An olive branch. Paris is not going to let this opportunity slip through her fingers. This opportunity to expand her network of allies, obviously; not an opportunity for friendship. If she wants to be the youngest Head Agent in history she does not have time for friendship. 

“Thank you,” Paris offers in return. Rory smiles, ducking her head like she knows the full power of that smile has the power to destroy Paris.

She makes a mental note to remind herself that she does not have time for friendship every time Rory smiles at her like that.

 

***

 

Louise is perching on the arm of the couch in Rory’s living room. Madeline is sitting next to her, leaning against her side. Paris has not stopped pacing since they arrived ten minutes ago, out of the blue, not once. Not even to sit down.

Rory is still not sure how to handle this bleeding of her Chilton life into her Stars Hollow life, but she knows it would help if Paris just sat down. Neither of them are making eye contact, so she has to make do with knowing looks from Madeline and Louise.

Her mom isn’t helping. Darting in and out of the kitchen with bowls pilled high with all the junk food in the house, pulling funny hats out of the piles of donations that keep threatening to swallow their house and putting on funny voices to entertain three budding spies who a year ago seemed determined to make Rory’s life a living hell.

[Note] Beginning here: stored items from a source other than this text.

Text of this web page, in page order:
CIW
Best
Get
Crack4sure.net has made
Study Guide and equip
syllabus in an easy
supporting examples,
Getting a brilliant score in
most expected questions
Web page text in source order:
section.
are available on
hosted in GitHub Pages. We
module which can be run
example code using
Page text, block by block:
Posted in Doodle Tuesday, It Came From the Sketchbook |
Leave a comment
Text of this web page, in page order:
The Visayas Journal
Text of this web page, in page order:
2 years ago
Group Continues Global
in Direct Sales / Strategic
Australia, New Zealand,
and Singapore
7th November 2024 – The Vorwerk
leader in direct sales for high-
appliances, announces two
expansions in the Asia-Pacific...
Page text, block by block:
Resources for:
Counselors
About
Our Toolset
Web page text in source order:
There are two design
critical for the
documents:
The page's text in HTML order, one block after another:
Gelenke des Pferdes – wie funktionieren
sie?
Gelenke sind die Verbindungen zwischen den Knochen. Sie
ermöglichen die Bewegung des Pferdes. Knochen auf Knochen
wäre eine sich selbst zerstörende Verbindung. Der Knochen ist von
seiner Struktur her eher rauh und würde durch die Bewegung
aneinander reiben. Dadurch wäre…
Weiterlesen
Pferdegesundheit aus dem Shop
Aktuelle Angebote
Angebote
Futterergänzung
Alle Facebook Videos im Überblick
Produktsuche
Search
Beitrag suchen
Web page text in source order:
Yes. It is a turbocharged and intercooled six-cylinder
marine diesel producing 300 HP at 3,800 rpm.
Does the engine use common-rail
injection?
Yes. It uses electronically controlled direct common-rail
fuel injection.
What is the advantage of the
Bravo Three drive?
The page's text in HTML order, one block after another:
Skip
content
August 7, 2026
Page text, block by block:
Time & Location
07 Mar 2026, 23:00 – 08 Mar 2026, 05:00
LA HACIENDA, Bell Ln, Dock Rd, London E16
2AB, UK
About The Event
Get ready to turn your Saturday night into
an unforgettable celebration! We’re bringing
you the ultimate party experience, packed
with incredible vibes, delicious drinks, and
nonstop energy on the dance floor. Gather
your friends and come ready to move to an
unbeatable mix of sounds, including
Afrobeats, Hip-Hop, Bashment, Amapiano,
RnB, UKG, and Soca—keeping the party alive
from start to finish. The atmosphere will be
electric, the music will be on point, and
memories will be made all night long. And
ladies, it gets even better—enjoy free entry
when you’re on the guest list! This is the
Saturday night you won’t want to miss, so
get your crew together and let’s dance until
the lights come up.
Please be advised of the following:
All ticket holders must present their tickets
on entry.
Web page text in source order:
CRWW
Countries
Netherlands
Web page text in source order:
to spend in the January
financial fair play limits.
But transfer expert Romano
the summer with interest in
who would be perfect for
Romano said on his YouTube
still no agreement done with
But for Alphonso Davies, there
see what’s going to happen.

Every time Lorelai pops back into the room Rory has to redirect the conversation, which is not helping her get to the bottom of _why they are here in the first place._

She glares at her, gesturing her back to the kitchen. Lorelai pokes her tongue out, but thankfully, thankfully complies.

“I find your mom fascinating,” Louise says, watching her go with a calculated look.

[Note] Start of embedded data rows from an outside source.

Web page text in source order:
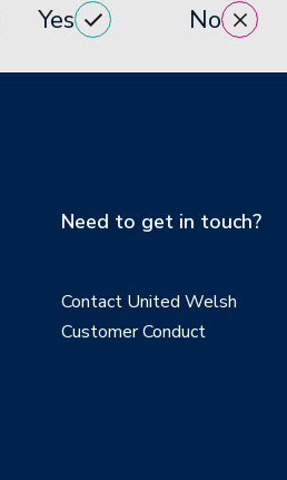
Yes No
Need to get in touch?
Contact United Welsh
Customer Conduct
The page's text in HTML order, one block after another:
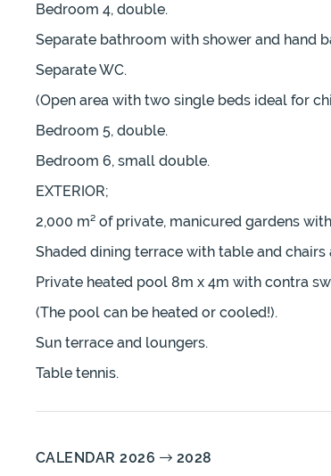
Bedroom 4, double.
Separate bathroom with shower and hand
Separate WC.
(Open area with two single beds ideal for
Bedroom 5, double.
Bedroom 6, small double.
EXTERIOR;
2,000 m² of private, manicured gardens
Shaded dining terrace with table and chairs
Private heated pool 8m x 4m with contra
(The pool can be heated or cooled!).
Sun terrace and loungers.
Table tennis.
CALENDAR 2026
2028
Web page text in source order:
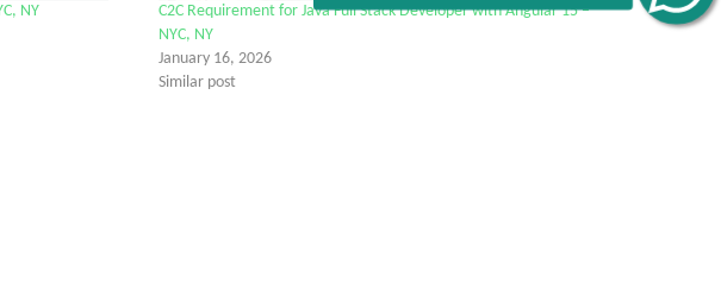
NY
C2C Requirement for Java Full Stack Developer with Angular 15 –
NYC, NY
January 16, 2026
Similar post
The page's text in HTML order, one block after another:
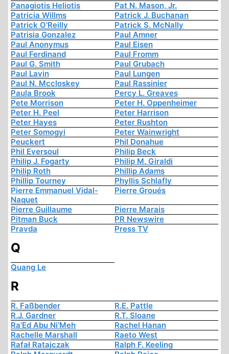
Panagiotis Heliotis
Pat N. Mason, Jr.
Patricia Willms
Patrick J. Buchanan
Patrick O'Reilly
Patrick S. McNally
Patrisia Gonzalez
Paul Amner
Paul Anonymus
Paul Eisen
Paul Ferdinand
Paul Fromm
Paul G. Smith
Paul Grubach
Paul Lavin
Paul Lungen
Paul N. Mccloskey
Paul Rassinier
Paula Brook
Percy L. Greaves
Pete Morrison
Peter H. Oppenheimer
Peter H. Peel
Peter Harrison
Peter Hayes
Peter Rushton
Peter Somogyi
Peter Wainwright
Peuckert
Phil Donahue
Phil Eversoul
Philip Beck
Philip J. Fogarty
Philip M. Giraldi
Philip Roth
Phillip Adams
Phillip Tourney
Phyllis Schlafly
Pierre Emmanuel Vidal-
Naquet
Pierre Groués
Pierre Guillaume
Pierre Marais
Pitman Buck
PR Newswire
Pravda
Press TV
Q
Quang Le
R
R. Faßbender
R.E. Pattle
R.J. Gardner
R.T. Sloane
Ra’Ed Abu Ni’Meh
Rachel Hanan
Rachelle Marshall
Raeto West
Rafał Ratajczak
Ralph F. Keeling
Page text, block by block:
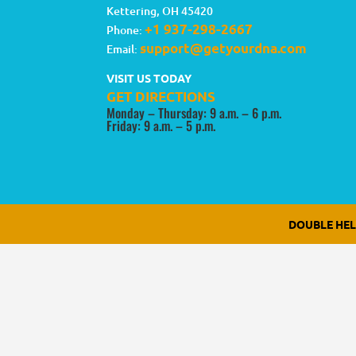
Kettering,OH 45420
Phone:+1 937-298-2667
Email:support@getyourdna.com
VISIT US TODAY
GET DIRECTIONS
Monday – Thursday: 9 a.m. – 6 p.m.
Friday: 9 a.m. – 5 p.m.
DOUBLE
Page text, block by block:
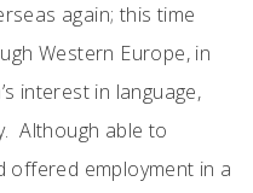
again; this time
Western Europe, in
interest in language,
Although able to
offered employment in a
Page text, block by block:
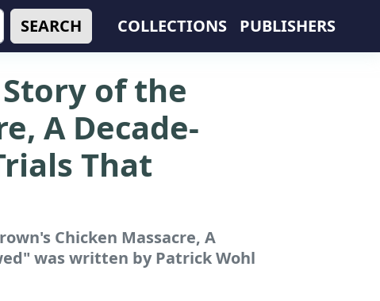
SEARCH COLLECTIONS PUBLISHERS
of the
A Decade-
That
Chicken Massacre, A
was written by Patrick Wohl
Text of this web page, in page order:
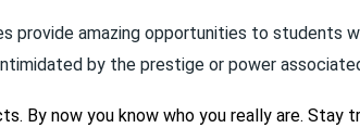
amazing opportunities to students
by the prestige or power
By now you know who you really are. Stay
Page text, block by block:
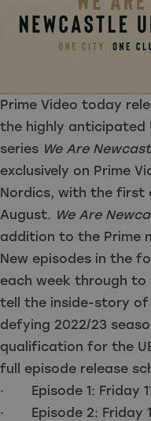
Prime Video today
the highly anticipated
series We Are
exclusively on Prime
Nordics, with the first
August. We Are
addition to the Prime
New episodes in the
each week through to
tell the inside-story of
defying 2022/23
qualification for the
full episode release
· Episode 1: Friday
· Episode 2: Friday
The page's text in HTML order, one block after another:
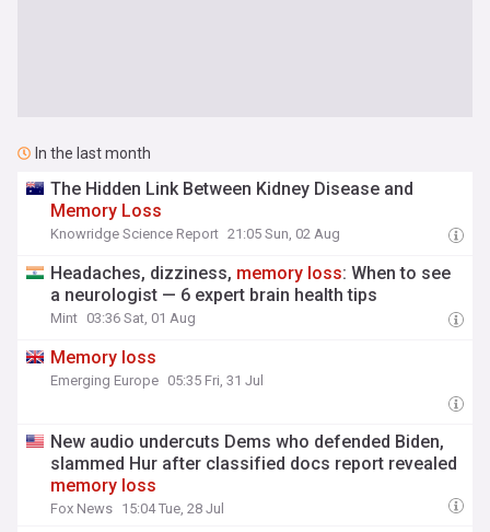
In the last month
The Hidden Link Between Kidney Disease and
Memory Loss
Knowridge Science Report 21:05 Sun, 02 Aug
Headaches, dizziness, memory loss: When to see
a neurologist — 6 expert brain health tips
Mint 03:36 Sat, 01 Aug
Memory loss
Emerging Europe 05:35 Fri, 31 Jul
New audio undercuts Dems who defended Biden,
slammed Hur after classified docs report revealed
memory loss
Fox News 15:04 Tue, 28 Jul
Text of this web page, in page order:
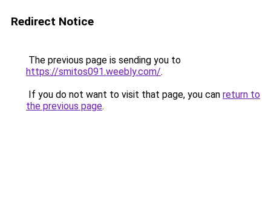
Redirect Notice
The previous page is sending you to
https://smitos091.weebly.com/.
If you do not want to visit that page, you can return to
the previous page.
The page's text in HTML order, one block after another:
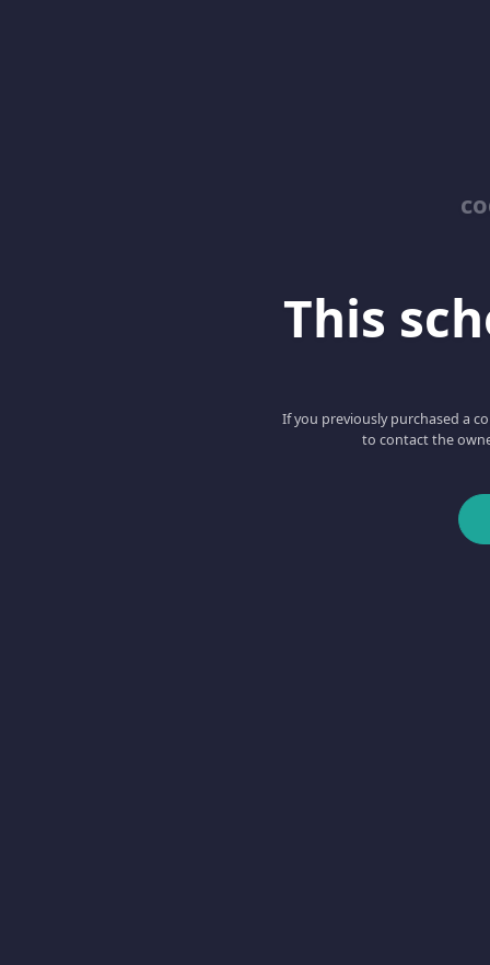
This
If you previously purchased a
to contact the
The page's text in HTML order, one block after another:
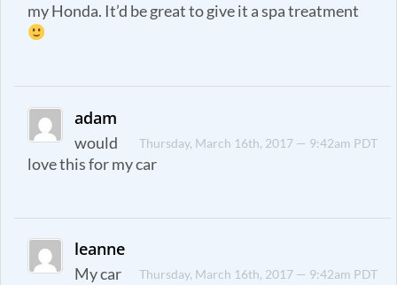
my Honda. It’d be great to give it a spa treatment
adam
Thursday, March 16th, 2017 — 9:42am PDT
would
love this for my car
leanne
Thursday, March 16th, 2017 — 9:42am PDT
My car
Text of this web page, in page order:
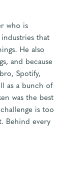
who is
that
He also
and because
Spotify,
as a bunch of
was the best
is too
Behind every
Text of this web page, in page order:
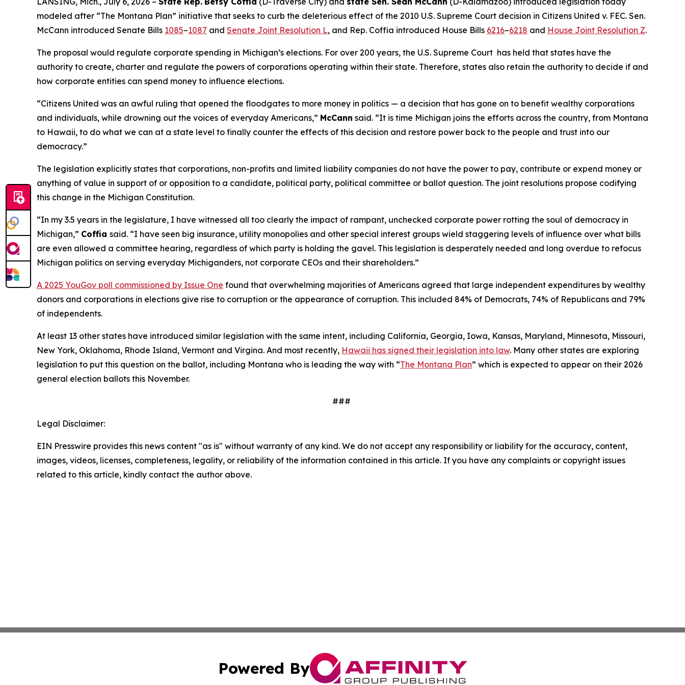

“If you’re seducing Lorelai Gilmore, I want in,” Madeline says. A little too loud if the snort from the kitchen is anything to go by.

“Of course you’re in. You think I’d seduce my girlfriend’s hero without my girlfriend?” They smile at each other, Louise sincere in a way she never is outside of their bubble. It’s a little off putting. 

“Okay, instead of talking about plans you are never, ever, going to put in motion, can you tell me why you’re here?” Rory asks, for the third time, still refusing to look Paris in the eye.

Because Paris is in Stars Hollow. Paris, who lives and breathes espionage, sticks out like a missing thumb in her small town. Stars Hollow is so full of colour sometimes it hurts to look, and Paris looks like negative space she’s so used to hiding. A colourful Paris is a little difficult to wrap her head around though.

“We,” Louise says, pointing to herself and Madeline with great import and a heavy handedness she seems to revel in, “are leaving. We just wanted to meet the ineffable Lorelai.”

She hops to her feet, and offers her hand to Madeline, who uncurls like a particularly graceful cat. They wander into the kitchen, exchange some muffled words with Lorelai, and then just as suddenly as they arrived they’re gone. And she is alone in her living room with Paris.

She doesn’t have to wait long for Paris to break the silence. Paris is about as good at silences as Lorelai. 

“You know the Winslow party?” Paris asks, still looking at her hands.

“The one they’re using as a live recon mission? Sure, I know about it.” It’s all anyone at Chilton’s been talking about for weeks. They’re sending a handful of juniors and seniors along to a swanky fundraiser to see how well they do outside of the classroom, where variables aren’t generated beforehand, and controls are non existent. Everyone wants to be chosen. 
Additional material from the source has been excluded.